All tests requiring coupling to implementation in some way. The goal is to loosely couple as possible while maximizing speed, ease of use, etc. I'm not really sure why fault injection should be treated as special. If you need to refactor the test harness to allow it, that's probably a really good idea.

>The way I prefer to write these is to write the implementation first, then write the fuzz test - add a few bugs in the implementation, and fix/enhance the fuzz test until it catches them. Fuzz testing is one of the best bang-for-buck testing

Fuzz testing is great and having preferences is fine, but once again fuzz testing says little about the efficacy of TDD (fuzz tests can be written both before and after) and preference for test-after I find tends to mean little more than "I like my old habits".

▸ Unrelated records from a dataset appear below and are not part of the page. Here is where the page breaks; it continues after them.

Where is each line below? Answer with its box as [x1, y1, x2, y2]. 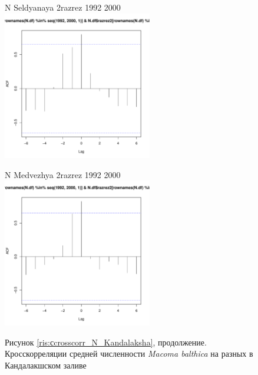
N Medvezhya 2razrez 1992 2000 [5, 168, 121, 180]
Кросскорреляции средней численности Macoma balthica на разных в [5, 347, 253, 360]
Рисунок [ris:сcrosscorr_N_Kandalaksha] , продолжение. [5, 335, 207, 348]
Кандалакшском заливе [5, 358, 87, 371]
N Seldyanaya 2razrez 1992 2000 [5, 1, 121, 13]
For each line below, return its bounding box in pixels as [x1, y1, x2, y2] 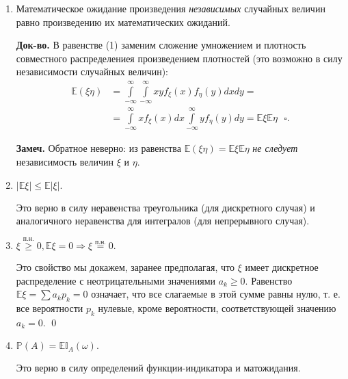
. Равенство [245, 273, 293, 287]
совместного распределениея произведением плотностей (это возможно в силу [16, 51, 343, 65]
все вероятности [16, 300, 83, 315]
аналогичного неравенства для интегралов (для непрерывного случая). [16, 213, 310, 228]
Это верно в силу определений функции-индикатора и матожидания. [16, 361, 301, 375]
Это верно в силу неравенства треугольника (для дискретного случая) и [16, 200, 315, 214]
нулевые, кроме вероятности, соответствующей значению [98, 300, 336, 315]
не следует [252, 141, 298, 155]
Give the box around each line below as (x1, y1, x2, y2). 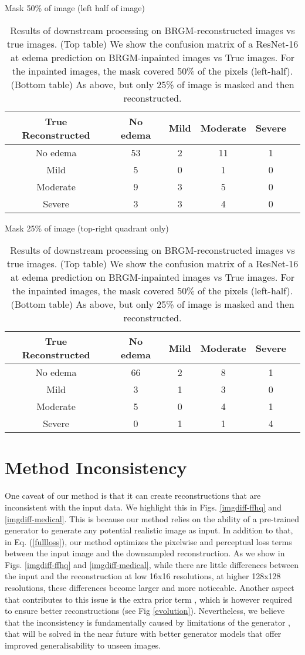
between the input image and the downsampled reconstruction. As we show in (5, 547, 285, 559)
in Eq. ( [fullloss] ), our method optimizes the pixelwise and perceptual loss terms (5, 535, 292, 547)
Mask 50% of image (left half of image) (5, 2, 145, 14)
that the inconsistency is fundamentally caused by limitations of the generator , (5, 616, 290, 628)
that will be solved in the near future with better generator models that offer (5, 627, 282, 640)
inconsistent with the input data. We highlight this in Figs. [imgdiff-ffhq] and (5, 501, 282, 513)
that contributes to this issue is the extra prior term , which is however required (5, 593, 292, 605)
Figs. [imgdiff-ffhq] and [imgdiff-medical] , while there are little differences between (5, 558, 299, 570)
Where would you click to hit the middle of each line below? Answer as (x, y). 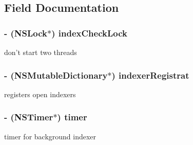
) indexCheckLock (89, 33)
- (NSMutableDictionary (56, 75)
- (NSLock (26, 33)
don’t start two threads (41, 52)
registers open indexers (40, 94)
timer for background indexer (50, 136)
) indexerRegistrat (150, 75)
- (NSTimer (29, 117)
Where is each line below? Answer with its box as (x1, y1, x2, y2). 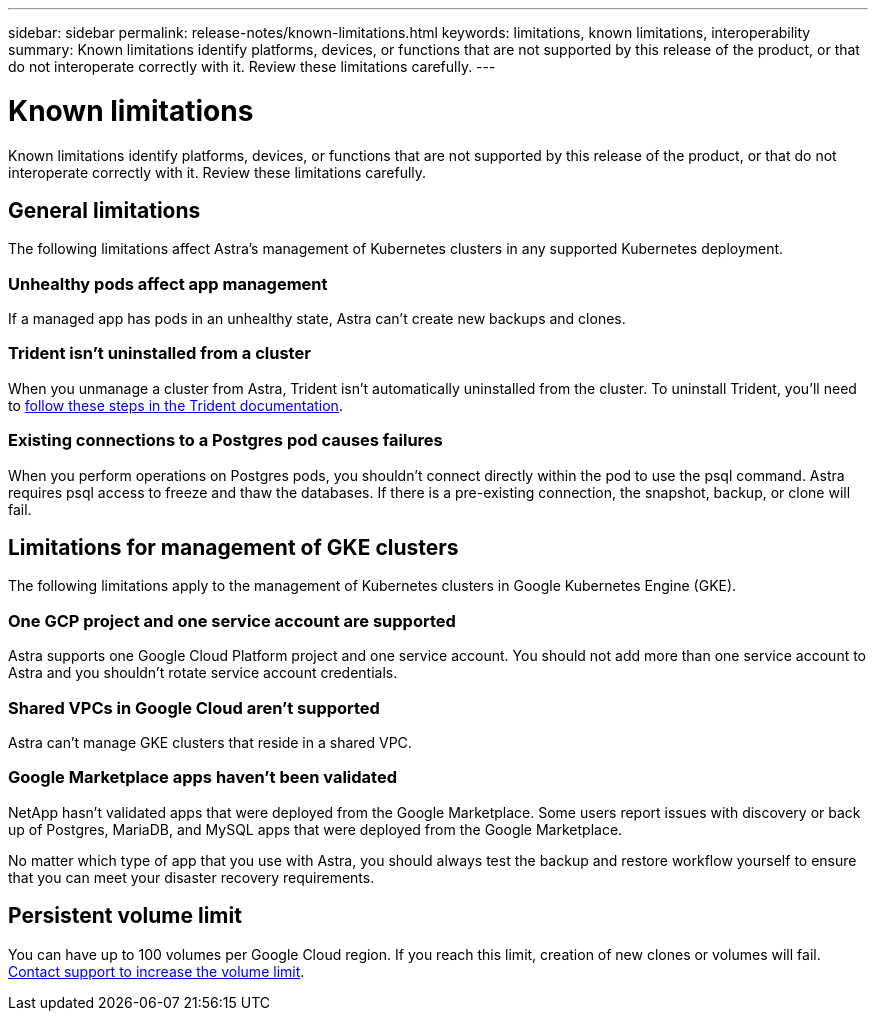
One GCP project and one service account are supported (8, 610, 456, 631)
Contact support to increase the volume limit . (8, 962, 305, 980)
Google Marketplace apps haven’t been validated (8, 767, 397, 788)
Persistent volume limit (8, 903, 242, 929)
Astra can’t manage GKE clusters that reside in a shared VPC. (8, 733, 412, 751)
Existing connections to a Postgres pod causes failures (8, 430, 443, 451)
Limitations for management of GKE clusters (8, 535, 459, 561)
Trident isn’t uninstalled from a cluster (8, 343, 311, 364)
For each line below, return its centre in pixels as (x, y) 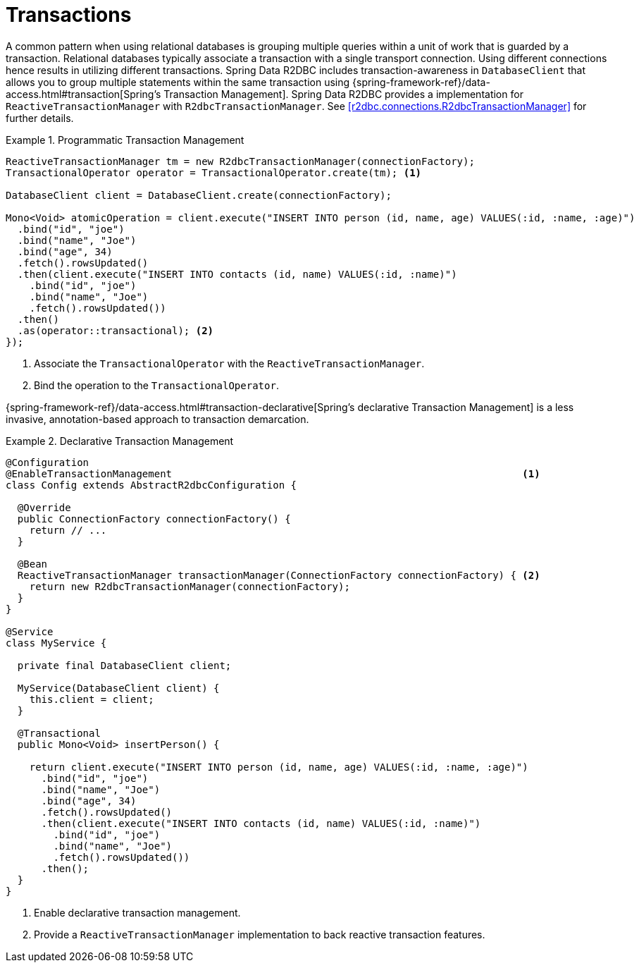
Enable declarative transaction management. (137, 912)
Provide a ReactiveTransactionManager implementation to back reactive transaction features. (260, 934)
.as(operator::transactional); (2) (116, 330)
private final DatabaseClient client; (124, 665)
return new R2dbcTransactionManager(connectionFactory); (190, 586)
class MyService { (56, 643)
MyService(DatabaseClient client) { (118, 688)
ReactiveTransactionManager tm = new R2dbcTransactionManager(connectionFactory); (240, 161)
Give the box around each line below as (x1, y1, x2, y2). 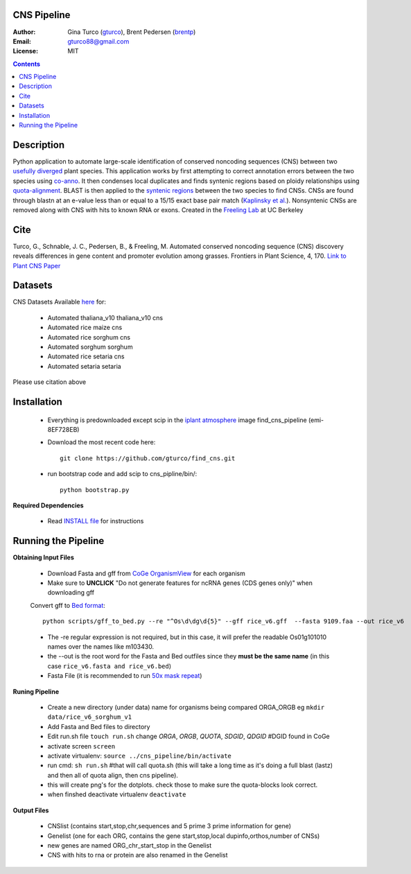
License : (12, 47, 38, 55)
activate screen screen (47, 742, 116, 750)
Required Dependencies (12, 501, 84, 509)
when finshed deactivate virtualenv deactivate (47, 790, 186, 798)
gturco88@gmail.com (67, 37, 130, 45)
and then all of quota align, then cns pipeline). (47, 771, 178, 779)
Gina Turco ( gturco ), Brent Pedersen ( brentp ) (67, 28, 196, 36)
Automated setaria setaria (47, 362, 121, 370)
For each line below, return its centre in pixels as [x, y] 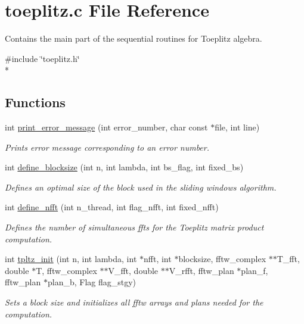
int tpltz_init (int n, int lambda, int [71, 259]
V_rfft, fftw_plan [201, 270]
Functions [35, 102]
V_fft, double [133, 270]
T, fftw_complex [66, 270]
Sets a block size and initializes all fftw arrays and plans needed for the [134, 302]
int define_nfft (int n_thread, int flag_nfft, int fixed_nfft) [112, 207]
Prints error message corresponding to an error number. [107, 147]
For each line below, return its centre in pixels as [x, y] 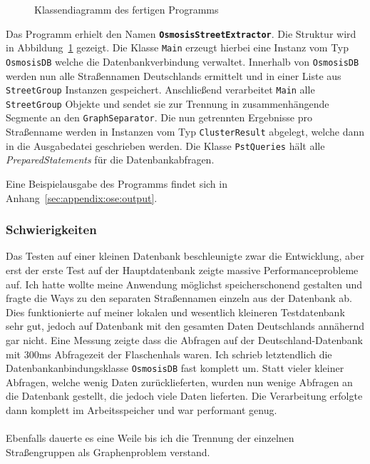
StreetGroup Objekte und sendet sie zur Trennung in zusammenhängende [168, 103]
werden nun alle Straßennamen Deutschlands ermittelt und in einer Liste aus [174, 75]
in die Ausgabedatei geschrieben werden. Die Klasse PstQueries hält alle [165, 145]
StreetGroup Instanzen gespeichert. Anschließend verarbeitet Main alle [160, 90]
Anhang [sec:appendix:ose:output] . [82, 197]
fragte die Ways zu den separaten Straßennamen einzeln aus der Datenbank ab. [179, 298]
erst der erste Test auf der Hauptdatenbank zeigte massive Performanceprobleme [182, 270]
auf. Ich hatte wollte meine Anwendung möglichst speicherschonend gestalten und [184, 284]
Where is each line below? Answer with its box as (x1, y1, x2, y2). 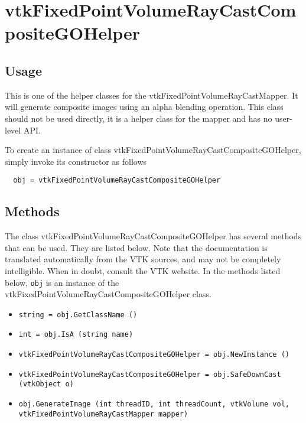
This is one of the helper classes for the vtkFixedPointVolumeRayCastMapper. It (5, 89, 298, 101)
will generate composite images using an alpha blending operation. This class (5, 100, 284, 113)
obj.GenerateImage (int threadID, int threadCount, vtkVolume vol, (18, 400, 289, 409)
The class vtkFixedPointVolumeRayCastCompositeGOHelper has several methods (5, 230, 302, 242)
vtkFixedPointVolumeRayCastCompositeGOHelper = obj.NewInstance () (18, 350, 289, 359)
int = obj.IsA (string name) (18, 330, 134, 339)
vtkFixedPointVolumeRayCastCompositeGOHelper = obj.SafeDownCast (18, 370, 281, 379)
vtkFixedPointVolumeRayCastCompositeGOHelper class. (5, 288, 211, 300)
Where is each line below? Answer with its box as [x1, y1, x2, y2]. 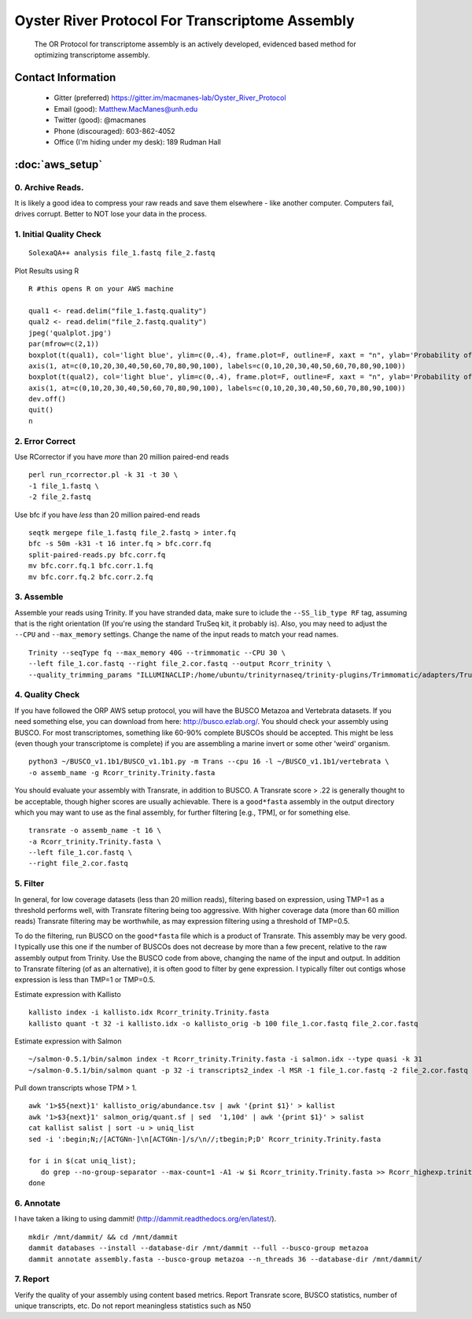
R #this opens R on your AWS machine [28, 284, 175, 294]
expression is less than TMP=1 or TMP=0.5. [14, 975, 156, 985]
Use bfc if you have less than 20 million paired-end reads [14, 510, 201, 519]
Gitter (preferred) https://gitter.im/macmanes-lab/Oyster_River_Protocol [53, 93, 286, 102]
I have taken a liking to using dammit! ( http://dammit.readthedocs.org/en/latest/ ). [14, 1214, 277, 1224]
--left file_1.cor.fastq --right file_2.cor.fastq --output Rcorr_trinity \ [28, 659, 332, 668]
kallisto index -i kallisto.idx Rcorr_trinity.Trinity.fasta [28, 1008, 269, 1017]
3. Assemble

>Fuzz testing is one of the best bang-for-buck testing methodologies there is, and in my experience it's very hard to write a really good fuzz test unless you already have most of your implementation

In my experience you can (I've done TDD with property tests and, well, I see fuzz testing as simply a subset of that). I also don't see any particular reason why you can't.

These methodologies I find do provide bang for the buck if you're writing a very specific kind of code. I will know if I'm writing that type of code in advance.

>This change alters a lock-free data structure to add a monotonicity invariant,

If I'm reading it correctly, this looks like a class of bugs we discussed that is fixed by tightening up the typing. In which case, no test is strictly necessary, although I'd argue that it probably would not hurt either.

>This change moves a memory layout - again, I don't know how I would have written a test for this, besides something wild like querying smaps (not portable) to see if the final page of the arena allocation had faulted in.

I can't tell if this is refactoring or you're fixing a bug. Is there a scenario which would reproduce a bug? If so, quite possibly a test would help. I've rarely been terribly sympathetic to the view that "writing a test to replicate this bug is too hard" is a good reason for not doing it. Programming is hard. I find that A) bugs often tend to cluster in scenarios that the testing infrastructure is ill equipped to reproduce the scenario B) once you upgrade the testing infrastructure to handle those scenario types those bugs often poof...stop recurring.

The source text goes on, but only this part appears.